# Humanities & Anthropology > Philosophy >  Gender and belief in god

## Tsuyoiko

I noticed on Maciamo's Code of the Strong Atheist thread that I seemed to be the only female professing to be an atheist (I'm sure I'm not actually the only one here!), and it reminded me that women are supposed to be more likely to believe in a god - of Americans, 93% of women believe in a god, but only 86% of men. I wonder what the proportions are here, so please vote in the poll!  :Smiling:

----------


## Brooker

By "God" do you mean the religious version or just some belief in a designer of the universe?

----------


## Frank D. White

> I seemed to be the only female professing to be an atheist (I'm sure I'm not actually the only one here!),


 Now how can you look at your beautiful rabbit and not believe it to be one of "God's creatures". And wouldn't it be nicer to picture you and Simon sitting side by side on a cloud, playing harps and watching the world go by beneath your feet, happy for eternity? I have to admit, I'm not sure what to believe, but why not think of something real pleasant ahead for us? (guess a "GOD" doesn't have to be a part of it?)

Uncle Frank

 :Wavey:

----------


## Tsuyoiko

> By "God" do you mean the religious version or just some belief in a designer of the universe?


I mean any god, religious or not. I thought about splitting it up, but decided to keep it simple.

----------


## Doc

I believe in the possibility of a higher being or at least intelligent design, but there are both creditable and uncreditable support for both sides of the issue.

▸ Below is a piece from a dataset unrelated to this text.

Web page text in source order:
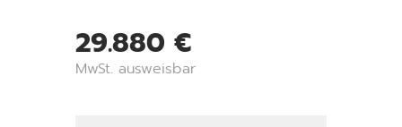
29.880 €
MwSt. ausweisbar

Therefore, I am unsure on what to believe.

Doc  :Wavey:

----------


## MeAndroo

Similar to Doc, I'm torn. I grew up in a catholic household, but became quickly disillusioned and disenfranchised with the catholic church as an institution once I reached my late teens. It's no coincidence that this is when I not only started thinking more critically, went to college, got out of the country for an extended period of time, and priest-alter boy incidents all occurred in a relatively short period of time. An ex-alter boy myself, I can only imagine just how weird it would be for a priest to advance on one. The way the Church handled the situation more or less sealed my departure from organized religion. 

That being said, I have no problem with a god. I think religion as a whole is a double-edged sword, a phenomenon that can bring about endless charity and goodwill while simultaneously pitting people against each other in blind and never-ending war. Would a god let that happen? Would a god ENCOURAGE it? I don't know...

----------


## Ma Cherie

> I believe in the possibility of a higher being or at least intelligent design, but there are both creditable and uncreditable support for both sides of the issue. Therefore, I am unsure on what to believe.
> 
> Doc



I'm kind of where you are Doc, but I think my beliefs lean more towards the possiblity of a higher being. It's really hard for me to take one side at times because if you really think about it, religious fanatics believe evolution is a load of crap, and a very strong athiest believes that mankind being created by a higher being is a load of crap. It can be hard to choose a side. :Doubt:

----------


## Mars Man

I went for, as most of you probably already know, male and agnostic.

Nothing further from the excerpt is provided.